I'm trying to understand what's going on in this lecture on perturbation (the link brings you to 1h 08m 12s).
The original problem is to find the real root of $$x^5+x=1.$$ We have inserted $\varepsilon$ as follows $$\varepsilon x^5+x=1$$ and are discussing which of the three terms ($\varepsilon x^5$ or $x$ or $1$) is negligible as $\varepsilon \to 0$ so we could throw it way.
So we consider all three cases and it turns out that:
Term $1$ is negligible and we learn something if we remove it,
Term $x$ is not negligible,
Term $\varepsilon x^5$ is negligible but we learn nothing if we remove it.
My question is about term $1$ being negligible. On the blackboard, we have $$\varepsilon x^5 \sim -x \quad \text{as} \quad \varepsilon \to 0$$ and claim that it's true. Why?

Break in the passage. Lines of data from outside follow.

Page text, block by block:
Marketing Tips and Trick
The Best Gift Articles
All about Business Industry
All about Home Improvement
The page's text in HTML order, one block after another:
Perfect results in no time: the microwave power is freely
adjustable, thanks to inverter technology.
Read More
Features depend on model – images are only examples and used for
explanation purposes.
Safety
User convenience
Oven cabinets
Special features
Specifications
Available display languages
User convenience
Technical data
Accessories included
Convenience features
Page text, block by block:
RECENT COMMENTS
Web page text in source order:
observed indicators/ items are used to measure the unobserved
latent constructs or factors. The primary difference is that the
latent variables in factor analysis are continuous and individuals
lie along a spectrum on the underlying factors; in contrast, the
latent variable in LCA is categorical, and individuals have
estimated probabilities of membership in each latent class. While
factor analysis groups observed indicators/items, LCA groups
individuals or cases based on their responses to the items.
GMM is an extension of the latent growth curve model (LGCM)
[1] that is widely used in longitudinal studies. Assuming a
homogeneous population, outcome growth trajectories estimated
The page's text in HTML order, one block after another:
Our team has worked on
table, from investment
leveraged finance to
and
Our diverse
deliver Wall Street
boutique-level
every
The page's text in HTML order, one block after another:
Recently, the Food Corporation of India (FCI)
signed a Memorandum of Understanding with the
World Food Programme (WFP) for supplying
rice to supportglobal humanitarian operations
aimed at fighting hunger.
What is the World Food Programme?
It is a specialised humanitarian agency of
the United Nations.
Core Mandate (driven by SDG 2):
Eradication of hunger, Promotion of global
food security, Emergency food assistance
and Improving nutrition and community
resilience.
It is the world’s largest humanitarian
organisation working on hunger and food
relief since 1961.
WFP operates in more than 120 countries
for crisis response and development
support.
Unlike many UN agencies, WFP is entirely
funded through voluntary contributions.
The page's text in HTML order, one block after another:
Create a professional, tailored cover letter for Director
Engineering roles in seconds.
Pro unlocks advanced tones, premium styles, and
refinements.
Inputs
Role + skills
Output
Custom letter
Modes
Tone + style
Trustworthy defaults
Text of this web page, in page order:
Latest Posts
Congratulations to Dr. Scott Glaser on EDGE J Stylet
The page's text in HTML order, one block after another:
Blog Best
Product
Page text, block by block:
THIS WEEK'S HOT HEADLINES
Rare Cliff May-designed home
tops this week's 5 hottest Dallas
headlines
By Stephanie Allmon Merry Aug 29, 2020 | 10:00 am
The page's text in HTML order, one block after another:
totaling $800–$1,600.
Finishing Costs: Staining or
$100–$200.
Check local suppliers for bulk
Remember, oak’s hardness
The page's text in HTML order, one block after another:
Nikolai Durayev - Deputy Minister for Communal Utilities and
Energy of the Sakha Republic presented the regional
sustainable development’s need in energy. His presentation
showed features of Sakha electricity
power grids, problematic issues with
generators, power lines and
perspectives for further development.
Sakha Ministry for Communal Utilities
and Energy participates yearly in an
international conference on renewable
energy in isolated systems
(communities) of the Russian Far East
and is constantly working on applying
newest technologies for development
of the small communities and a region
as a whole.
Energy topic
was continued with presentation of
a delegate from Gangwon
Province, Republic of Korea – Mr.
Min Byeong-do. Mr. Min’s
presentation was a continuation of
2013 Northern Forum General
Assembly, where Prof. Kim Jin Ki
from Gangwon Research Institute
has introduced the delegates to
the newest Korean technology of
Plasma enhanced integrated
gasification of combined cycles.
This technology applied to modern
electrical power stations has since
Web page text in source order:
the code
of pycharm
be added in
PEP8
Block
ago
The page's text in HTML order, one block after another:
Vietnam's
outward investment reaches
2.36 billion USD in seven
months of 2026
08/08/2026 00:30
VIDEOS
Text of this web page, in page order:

I thought it means $$\lim_{\varepsilon \to 0}\frac{\varepsilon x^5}{-x} = 1.$$ In fact, this is how it was defined it at the beginning of the lecture.
So what's going on here?
I think the best way to look at this issue is to write the equation as \begin{equation} \epsilon x^5 = 1-x. \tag{1} \end{equation} When $\epsilon=1$, the situation is as shown in the picture below. Since $x^5$ is monotonically increasing (and $1-x$ is strictly monotonically decreasing), it's clear that $(1)$ has one real solution, where the two curves intersect.

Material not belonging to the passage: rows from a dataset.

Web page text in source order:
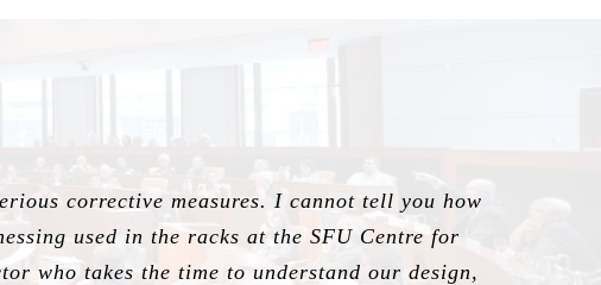
corrective measures. I cannot tell you how
used in the racks at the SFU Centre for
who takes the time to understand our design,
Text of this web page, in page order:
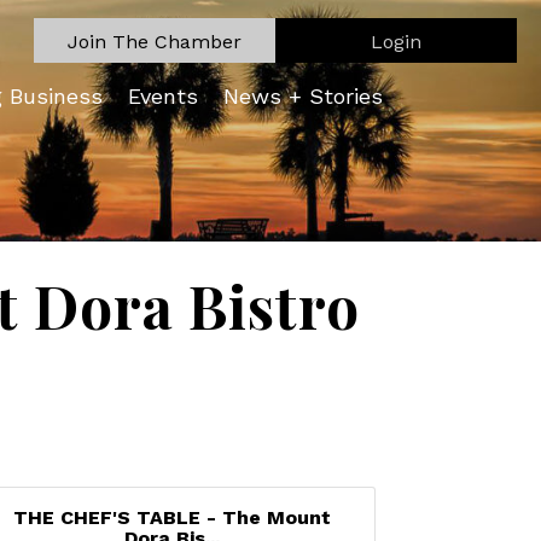
Join The Chamber Login
Business Events News + Stories
Dora Bistro
THE CHEF'S TABLE - The Mount
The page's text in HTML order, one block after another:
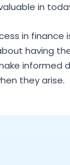
in
in finance
having
informed
they arise.
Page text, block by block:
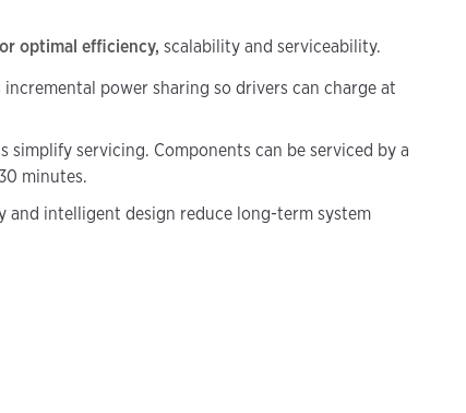
optimal efficiency, scalability and serviceability.
power sharing so drivers can charge at
simplify servicing. Components can be serviced by a
minutes.
and intelligent design reduce long-term system
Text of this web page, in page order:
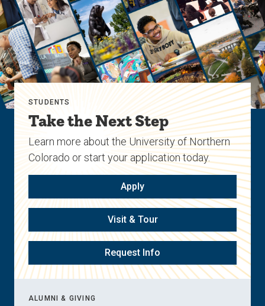
STUDENTS
Take the Next Step
Learn more about the University of Northern
Colorado or start your application today.
Apply
Visit & Tour
Request Info
ALUMNI & GIVING
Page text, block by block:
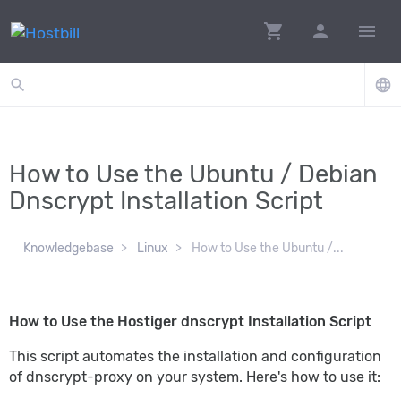
shopping_cart person menu
search language
How to Use the Ubuntu / Debian
Dnscrypt Installation Script
Knowledgebase Linux How to Use the Ubuntu /...
How to Use the Hostiger dnscrypt Installation Script
This script automates the installation and configuration
of dnscrypt-proxy on your system. Here's how to use it:
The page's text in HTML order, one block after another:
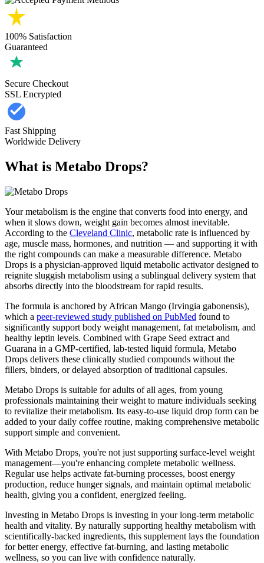
100% Satisfaction
Guaranteed
Secure Checkout
SSL Encrypted
Fast Shipping
Worldwide Delivery
What is Metabo Drops?
Your metabolism is the engine that converts food into energy, and
when it slows down, weight gain becomes almost inevitable.
According to the Cleveland Clinic, metabolic rate is influenced by
age, muscle mass, hormones, and nutrition — and supporting it with
the right compounds can make a measurable difference. Metabo
Drops is a physician-approved liquid metabolic activator designed to
reignite sluggish metabolism using a sublingual delivery system that
absorbs directly into the bloodstream for rapid results.
The formula is anchored by African Mango (Irvingia gabonensis),
which a peer-reviewed study published on PubMed found to
significantly support body weight management, fat metabolism, and
healthy leptin levels. Combined with Grape Seed extract and
Guarana in a GMP-certified, lab-tested liquid formula, Metabo
Drops delivers these clinically studied compounds without the
fillers, binders, or delayed absorption of traditional capsules.
Metabo Drops is suitable for adults of all ages, from young
professionals maintaining their weight to mature individuals seeking
to revitalize their metabolism. Its easy-to-use liquid drop form can be
added to your daily coffee routine, making comprehensive metabolic
support simple and convenient.
With Metabo Drops, you're not just supporting surface-level weight
management—you're enhancing complete metabolic wellness.
Regular use helps activate fat-burning processes, boost energy
production, reduce hunger signals, and maintain optimal metabolic
health, giving you a confident, energized feeling.
Investing in Metabo Drops is investing in your long-term metabolic
health and vitality. By naturally supporting healthy metabolism with
scientifically-backed ingredients, this supplement lays the foundation
for better energy, effective fat-burning, and lasting metabolic
wellness, so you can live with confidence naturally.
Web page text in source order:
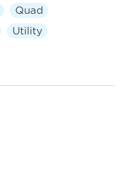
Quad
Utility

Now, what happens if we take $\epsilon$ smaller and smaller? Then, the curve $\epsilon x^5$ will be 'flatter and flatter', until for $\epsilon = 0$, the curve coincides with the horizontal axis. From the figure, it is very clear what will happen to the point of intersection: as $\epsilon \to 0$, this point will converge to $x=1$, from the left.
However, in the lecture, the relation $\epsilon x^5 \sim - x$ is not written down in the context of this only real root! The real root, which is close to $1$, is found on the right side of the blackboard. What the lecturer tries to accomplish by looking at the asymptotic regime where $\epsilon x^5 \sim - x$, is to find out if we can find an approximate expression for the other four roots, which are all fully complex. As he demonstrates, these can be approximated as \begin{equation} x \sim \pm\frac{1\pm i}{\sqrt{2}}\frac{1}{\epsilon^{\frac{1}{4}}}. \end{equation} You can see that for these complex roots, we indeed have \begin{equation} \lim_{\epsilon \to 0} \frac{\epsilon x^5}{-x} = \lim_{\epsilon \to 0} -\epsilon x^4 = \lim_{\epsilon \to 0} - \left(\frac{1\pm i}{\sqrt{2}}\right)^4 = 1 \end{equation}
The idea behind the asymptotic statement '$\epsilon x^5 \sim - x$', as the lecturer explains in the video, is that we're looking for solutions to $(1)$ where $x$ is very large. In particular, we assume that $x$ is sufficiently large such that both $x \gg 1$ and $\epsilon x^5 \gg 1$. That means that these two terms dominate the equation, and we can neglect the term '$1$'. Another way to look at this is to divide $(1)$ by $x$, yielding \begin{equation} \epsilon x^4 = \frac{1}{x} - 1. \tag{2} \end{equation} You can see that when $x$ is large, then the term $\frac{1}{x}$ goes to zero, so it is definitely much smaller than the term $-1$, and if you take $x$ large enough, then $\frac{1}{x}$ can also be made much smaller than $\epsilon x^4$. It is precisely this asymptotic regime that the lecturer is treating.